::: INFORMATION SUPPLIED :::

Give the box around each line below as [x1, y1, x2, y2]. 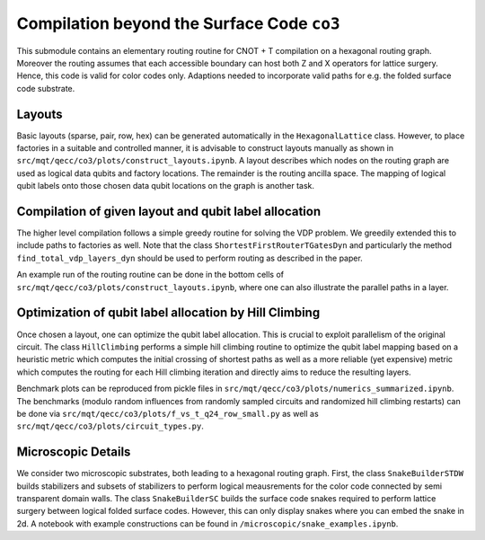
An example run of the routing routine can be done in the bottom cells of [16, 270, 285, 280]
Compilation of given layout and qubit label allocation [16, 204, 322, 219]
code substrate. [16, 83, 75, 93]
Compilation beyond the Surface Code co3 [16, 13, 340, 33]
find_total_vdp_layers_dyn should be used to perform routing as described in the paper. [16, 252, 363, 263]
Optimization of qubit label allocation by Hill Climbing [16, 305, 321, 321]
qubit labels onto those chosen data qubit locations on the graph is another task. [16, 181, 314, 191]
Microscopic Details [16, 445, 131, 460]
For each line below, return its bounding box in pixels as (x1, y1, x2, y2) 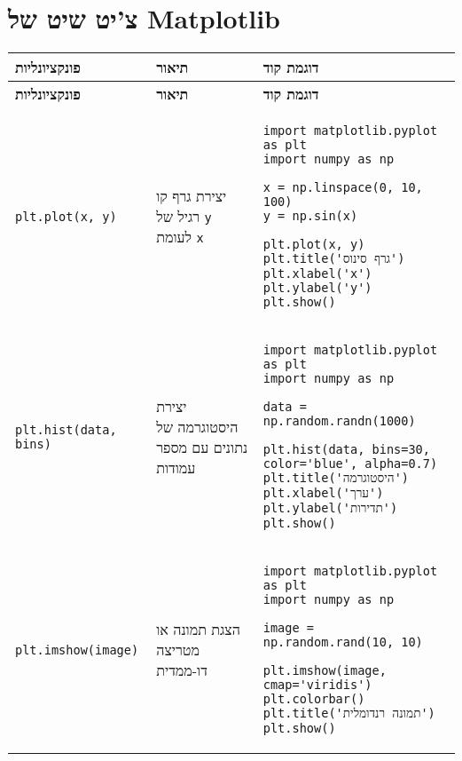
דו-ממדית (156, 660, 208, 681)
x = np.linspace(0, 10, (262, 180, 423, 195)
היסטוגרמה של (156, 416, 239, 437)
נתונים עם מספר (156, 436, 248, 457)
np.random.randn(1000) (262, 414, 416, 429)
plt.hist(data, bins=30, (262, 442, 430, 457)
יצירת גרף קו (156, 186, 227, 207)
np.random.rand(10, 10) (262, 635, 423, 650)
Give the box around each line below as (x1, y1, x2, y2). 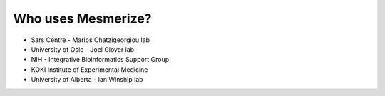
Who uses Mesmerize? (13, 11, 153, 26)
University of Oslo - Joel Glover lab (31, 45, 135, 53)
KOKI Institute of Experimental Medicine (31, 65, 148, 74)
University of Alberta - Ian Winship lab (31, 75, 143, 84)
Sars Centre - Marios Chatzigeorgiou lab (31, 36, 150, 44)
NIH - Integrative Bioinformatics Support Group (31, 55, 170, 64)
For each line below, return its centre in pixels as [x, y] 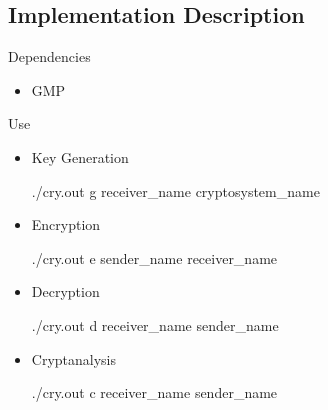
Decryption [65, 291]
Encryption [66, 224]
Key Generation [80, 156]
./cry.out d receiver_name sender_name [155, 324]
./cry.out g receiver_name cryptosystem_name [175, 190]
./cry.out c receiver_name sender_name [154, 392]
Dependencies [49, 56]
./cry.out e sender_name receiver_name [154, 257]

:::

* [GOAL OF THE EXERCISE]:
Would you set down only the lines above from the line with "find_total_vdp_layers_dyn should be" to the line with "Who uses Mesmerize? (13, 11, 153, 26)", both included, exactly as they stand and without the pictures?

* [TASK RESPONSE]:
find_total_vdp_layers_dyn should be used to perform routing as described in the paper. [16, 252, 363, 263]
Optimization of qubit label allocation by Hill Climbing [16, 305, 321, 321]
qubit labels onto those chosen data qubit locations on the graph is another task. [16, 181, 314, 191]
Microscopic Details [16, 445, 131, 460]
For each line below, return its bounding box in pixels as (x1, y1, x2, y2) 
דו-ממדית (156, 660, 208, 681)
x = np.linspace(0, 10, (262, 180, 423, 195)
היסטוגרמה של (156, 416, 239, 437)
נתונים עם מספר (156, 436, 248, 457)
np.random.randn(1000) (262, 414, 416, 429)
plt.hist(data, bins=30, (262, 442, 430, 457)
יצירת גרף קו (156, 186, 227, 207)
np.random.rand(10, 10) (262, 635, 423, 650)
Give the box around each line below as (x1, y1, x2, y2). 
Who uses Mesmerize? (13, 11, 153, 26)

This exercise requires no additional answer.